▸ **Records provided**:
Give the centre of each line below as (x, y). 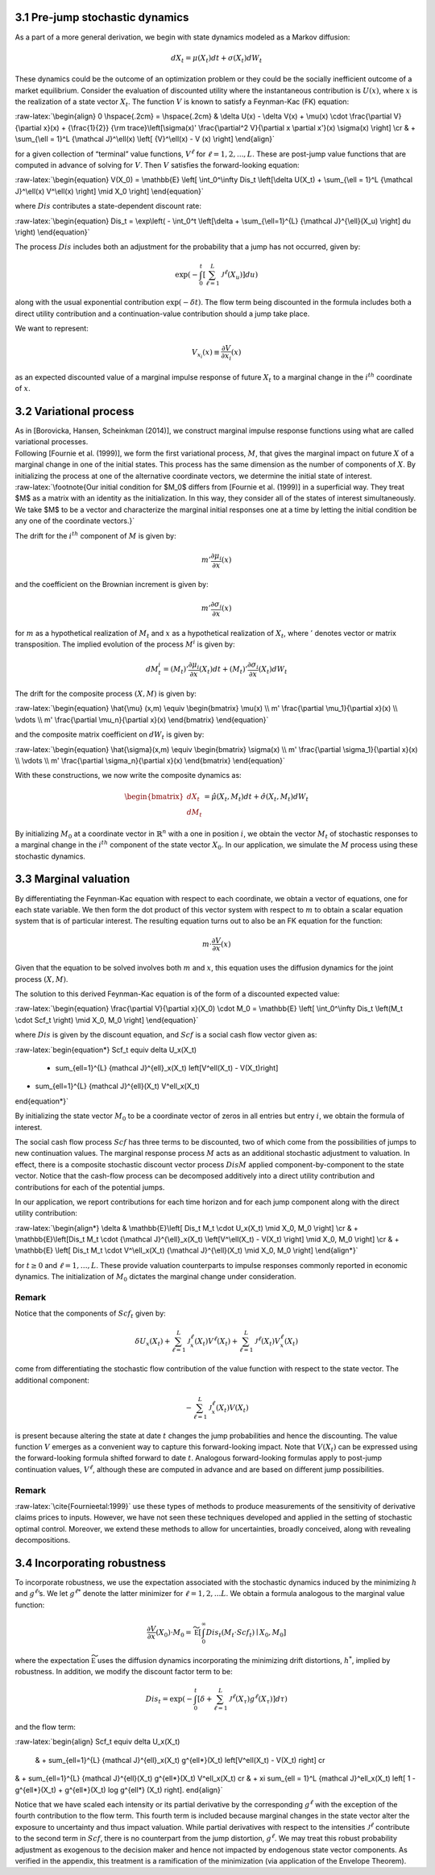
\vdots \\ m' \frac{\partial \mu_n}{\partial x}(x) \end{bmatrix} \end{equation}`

---

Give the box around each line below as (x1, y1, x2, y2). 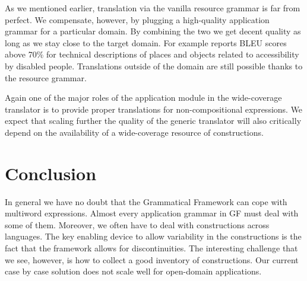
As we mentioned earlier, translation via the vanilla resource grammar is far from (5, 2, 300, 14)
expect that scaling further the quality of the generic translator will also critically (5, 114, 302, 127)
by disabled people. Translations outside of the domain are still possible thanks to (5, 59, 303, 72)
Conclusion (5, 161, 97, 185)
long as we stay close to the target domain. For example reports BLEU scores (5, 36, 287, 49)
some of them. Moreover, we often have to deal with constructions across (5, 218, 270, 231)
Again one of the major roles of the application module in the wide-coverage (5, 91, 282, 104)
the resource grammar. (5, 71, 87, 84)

▸ **Exercise prompt**:
The expected answer is an exact copy of the lines above, beginning at the line with "expect that scaling" and ending at the line with "the resource grammar. (5, 71, 87, 84)", with both ends in.

▸ **Completed exercise**:
expect that scaling further the quality of the generic translator will also critically (5, 114, 302, 127)
by disabled people. Translations outside of the domain are still possible thanks to (5, 59, 303, 72)
Conclusion (5, 161, 97, 185)
long as we stay close to the target domain. For example reports BLEU scores (5, 36, 287, 49)
some of them. Moreover, we often have to deal with constructions across (5, 218, 270, 231)
Again one of the major roles of the application module in the wide-coverage (5, 91, 282, 104)
the resource grammar. (5, 71, 87, 84)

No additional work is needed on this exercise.